Over the weekend I mentioned the 0.7200 area on the NZDUSD. At the time the pair was trading below 0.7100 and looked more likely to break ten-month channel support than it did to retest 0.7200.
Yet here we are less than four sessions later watching the risk-sensitive pair chop around the 0.7200 region.
In most cases, we would look at a breach of this area as a sign of bullish continuation. However, the emergence of a broadening wedge pattern on the 1-hour chart tells a different story.
Unlike a narrowing wedge – which is often deemed to be a continuation pattern – a broadening wedge is typically viewed as a sign of exhaustion. The only downfall here is that we’re analyzing a 1-hour chart, which isn’t nearly as convincing as the daily or even the 4-hour time frame.
With that said, the structure below would at least be a concern if I were long the NZDUSD. I’ll let you interpret that as you will.
From here there are two ways to play any further weakness in the New Zealand dollar against the greenback.

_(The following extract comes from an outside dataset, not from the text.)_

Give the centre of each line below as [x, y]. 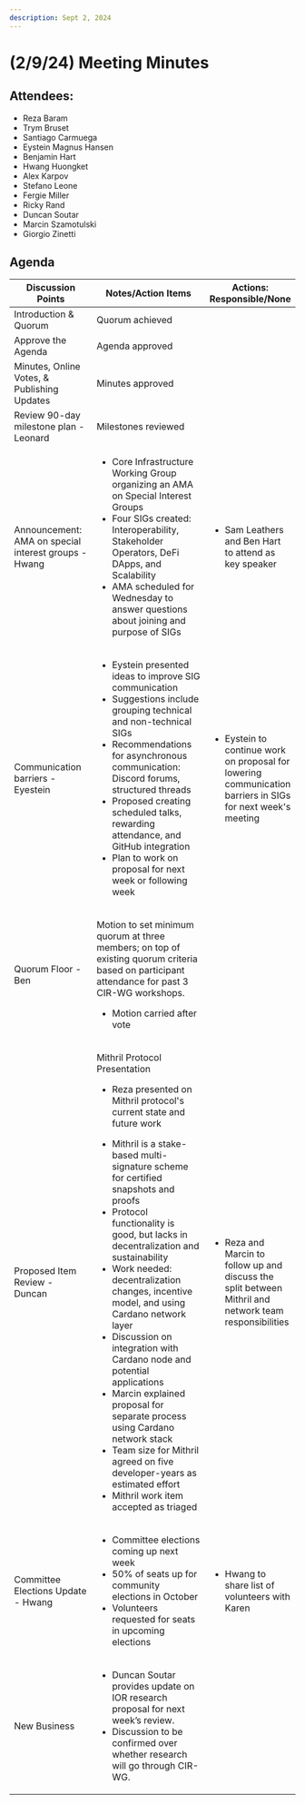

The first is to use the breakdown in the structure you see in the chart below as an early warning sign and perhaps look for a favorable opportunity to get short.
But while this could present a setup in the near-term, the larger and potentially more profitable opportunity would materialize with a break of ascending channel support near 0.7070/80.
I’ve mentioned this pattern several times in recent weeks and still believe that a break below the 0.7070/80 area would indicate a significant turning point for the pair. But until that time comes we should anticipate more range-bound price action.